Recorded data:
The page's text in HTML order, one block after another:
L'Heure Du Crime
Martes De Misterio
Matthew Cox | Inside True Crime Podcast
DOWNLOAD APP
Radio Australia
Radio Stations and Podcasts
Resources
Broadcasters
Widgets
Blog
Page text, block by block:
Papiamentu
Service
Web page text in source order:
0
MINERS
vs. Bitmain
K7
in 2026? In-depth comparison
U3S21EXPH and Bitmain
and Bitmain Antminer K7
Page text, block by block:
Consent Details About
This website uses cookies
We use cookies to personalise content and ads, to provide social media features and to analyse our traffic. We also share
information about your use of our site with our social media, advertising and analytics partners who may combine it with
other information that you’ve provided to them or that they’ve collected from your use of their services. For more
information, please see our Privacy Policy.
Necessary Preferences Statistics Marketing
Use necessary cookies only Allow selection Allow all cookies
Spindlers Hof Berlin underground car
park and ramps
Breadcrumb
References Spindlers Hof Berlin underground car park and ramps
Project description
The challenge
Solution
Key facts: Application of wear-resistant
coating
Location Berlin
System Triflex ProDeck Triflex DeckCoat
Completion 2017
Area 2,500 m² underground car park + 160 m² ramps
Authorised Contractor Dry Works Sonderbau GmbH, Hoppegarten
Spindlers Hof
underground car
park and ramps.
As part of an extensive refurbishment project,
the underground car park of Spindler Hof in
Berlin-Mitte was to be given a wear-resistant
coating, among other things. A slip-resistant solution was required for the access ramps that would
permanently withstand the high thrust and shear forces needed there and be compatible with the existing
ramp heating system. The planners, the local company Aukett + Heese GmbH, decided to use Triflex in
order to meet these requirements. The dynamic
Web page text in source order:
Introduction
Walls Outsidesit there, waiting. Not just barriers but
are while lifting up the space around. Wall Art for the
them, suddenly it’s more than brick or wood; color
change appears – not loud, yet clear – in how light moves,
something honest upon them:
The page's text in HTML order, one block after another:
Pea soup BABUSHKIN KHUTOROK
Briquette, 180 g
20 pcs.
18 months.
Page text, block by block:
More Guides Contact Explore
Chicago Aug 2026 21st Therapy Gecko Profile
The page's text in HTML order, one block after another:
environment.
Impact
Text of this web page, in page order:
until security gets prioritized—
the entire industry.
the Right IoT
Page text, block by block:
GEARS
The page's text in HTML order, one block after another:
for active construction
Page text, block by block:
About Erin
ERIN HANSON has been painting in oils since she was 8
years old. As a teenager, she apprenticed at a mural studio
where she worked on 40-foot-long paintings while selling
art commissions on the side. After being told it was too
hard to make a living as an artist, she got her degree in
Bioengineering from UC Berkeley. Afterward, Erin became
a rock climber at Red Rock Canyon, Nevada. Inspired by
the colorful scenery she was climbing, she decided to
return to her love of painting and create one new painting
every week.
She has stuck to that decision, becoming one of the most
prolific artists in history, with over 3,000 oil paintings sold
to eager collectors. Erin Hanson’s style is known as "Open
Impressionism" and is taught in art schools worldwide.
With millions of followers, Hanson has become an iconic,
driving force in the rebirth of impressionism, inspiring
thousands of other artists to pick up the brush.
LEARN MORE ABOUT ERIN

Exercise brief: All the records above need to be set down again exactly as they were given.

Solution for this exercise:
The page's text in HTML order, one block after another:
L'Heure Du Crime
Martes De Misterio
Matthew Cox | Inside True Crime Podcast
DOWNLOAD APP
Radio Australia
Radio Stations and Podcasts
Resources
Broadcasters
Widgets
Blog
Page text, block by block:
Papiamentu
Service
Web page text in source order:
0
MINERS
vs. Bitmain
K7
in 2026? In-depth comparison
U3S21EXPH and Bitmain
and Bitmain Antminer K7
Page text, block by block:
Consent Details About
This website uses cookies
We use cookies to personalise content and ads, to provide social media features and to analyse our traffic. We also share
information about your use of our site with our social media, advertising and analytics partners who may combine it with
other information that you’ve provided to them or that they’ve collected from your use of their services. For more
information, please see our Privacy Policy.
Necessary Preferences Statistics Marketing
Use necessary cookies only Allow selection Allow all cookies
Spindlers Hof Berlin underground car
park and ramps
Breadcrumb
References Spindlers Hof Berlin underground car park and ramps
Project description
The challenge
Solution
Key facts: Application of wear-resistant
coating
Location Berlin
System Triflex ProDeck Triflex DeckCoat
Completion 2017
Area 2,500 m² underground car park + 160 m² ramps
Authorised Contractor Dry Works Sonderbau GmbH, Hoppegarten
Spindlers Hof
underground car
park and ramps.
As part of an extensive refurbishment project,
the underground car park of Spindler Hof in
Berlin-Mitte was to be given a wear-resistant
coating, among other things. A slip-resistant solution was required for the access ramps that would
permanently withstand the high thrust and shear forces needed there and be compatible with the existing
ramp heating system. The planners, the local company Aukett + Heese GmbH, decided to use Triflex in
order to meet these requirements. The dynamic
Web page text in source order:
Introduction
Walls Outsidesit there, waiting. Not just barriers but
are while lifting up the space around. Wall Art for the
them, suddenly it’s more than brick or wood; color
change appears – not loud, yet clear – in how light moves,
something honest upon them:
The page's text in HTML order, one block after another:
Pea soup BABUSHKIN KHUTOROK
Briquette, 180 g
20 pcs.
18 months.
Page text, block by block:
More Guides Contact Explore
Chicago Aug 2026 21st Therapy Gecko Profile
The page's text in HTML order, one block after another:
environment.
Impact
Text of this web page, in page order:
until security gets prioritized—
the entire industry.
the Right IoT
Page text, block by block:
GEARS
The page's text in HTML order, one block after another:
for active construction
Page text, block by block:
About Erin
ERIN HANSON has been painting in oils since she was 8
years old. As a teenager, she apprenticed at a mural studio
where she worked on 40-foot-long paintings while selling
art commissions on the side. After being told it was too
hard to make a living as an artist, she got her degree in
Bioengineering from UC Berkeley. Afterward, Erin became
a rock climber at Red Rock Canyon, Nevada. Inspired by
the colorful scenery she was climbing, she decided to
return to her love of painting and create one new painting
every week.
She has stuck to that decision, becoming one of the most
prolific artists in history, with over 3,000 oil paintings sold
to eager collectors. Erin Hanson’s style is known as "Open
Impressionism" and is taught in art schools worldwide.
With millions of followers, Hanson has become an iconic,
driving force in the rebirth of impressionism, inspiring
thousands of other artists to pick up the brush.
LEARN MORE ABOUT ERIN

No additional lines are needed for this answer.